Large and important parts of our cultural heritage are stored in archives that are difficult to access. Documents and notes are written in hard-to-read historical handwriting and are weakly structured, precluding access to a wider public, or to scientists and other experts. Computer-based recognition of connected-cursive script is, in general, distinctly beyond the scope of current technology.
Our project will investigate this challenging problem by attempting to interpret the notes and illustrations of the Natuurkundige Commissie. It is one of the top-collections of Naturalis Biodiversity Center, containing a rich account of 17,000 pages of scientific exploration of the Indonesian Archipelago (1820- 1850). Correctly interpreting illustrated handwritten historical archives is hard. For handwriting recognition we use the MONK system, a state-of-the-art machine learning handwriting system. Yet, we may rely on the circumstances of the committee’s voyages, and contextual information of the species, locations and habitats. This information will be used to support the handwriting recognition of the historic collection.
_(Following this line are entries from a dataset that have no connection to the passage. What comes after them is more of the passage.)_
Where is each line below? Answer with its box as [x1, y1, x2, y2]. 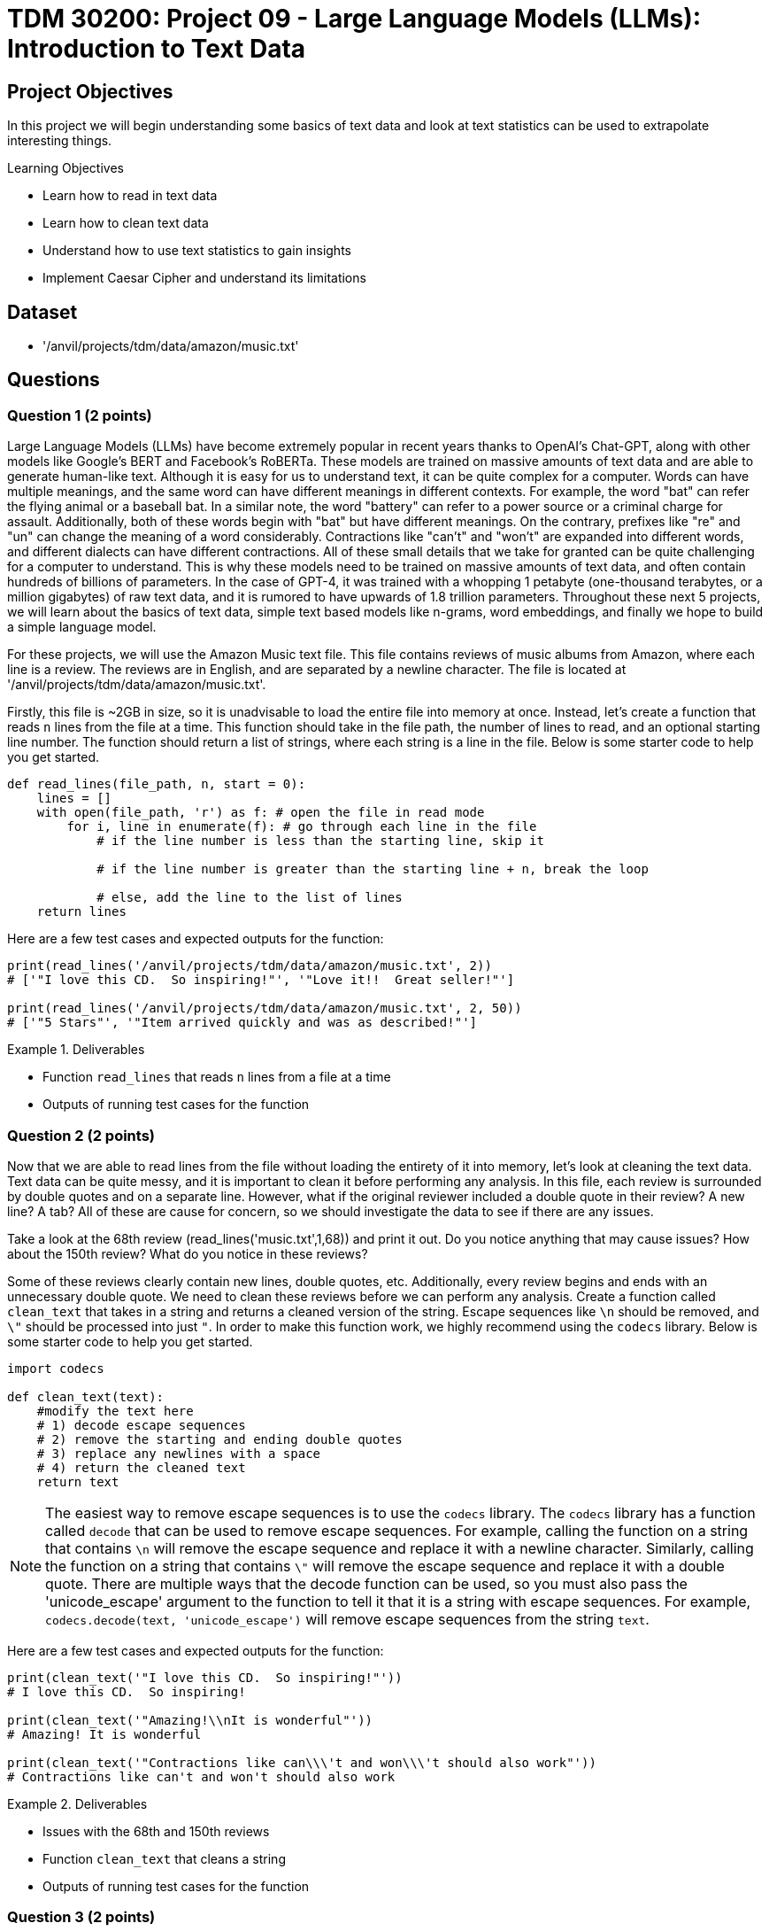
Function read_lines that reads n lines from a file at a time [42, 1069, 391, 1085]
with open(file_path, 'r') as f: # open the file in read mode [36, 805, 485, 820]
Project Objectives [7, 80, 173, 103]
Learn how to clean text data [42, 215, 209, 231]
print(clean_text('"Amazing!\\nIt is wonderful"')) [7, 1712, 373, 1727]
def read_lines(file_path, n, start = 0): [7, 777, 306, 792]
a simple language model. [7, 619, 157, 635]
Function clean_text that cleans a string [42, 1850, 286, 1866]

MONK will be extended with layout formatting and ontology elements. Furthermore, the Naturalis taxonomic expertise, in combination with history of science methods, are used to bootstrap, train and refine the system.
The project aims to develop a technologically advanced and user-centered digital environment that provides access to archives containing handwritten notes and illustrations. This technological tool, that combines both image and textual recognition, allows, for the first time, an integrated study of underexplored scientific heritage collections and archives in general.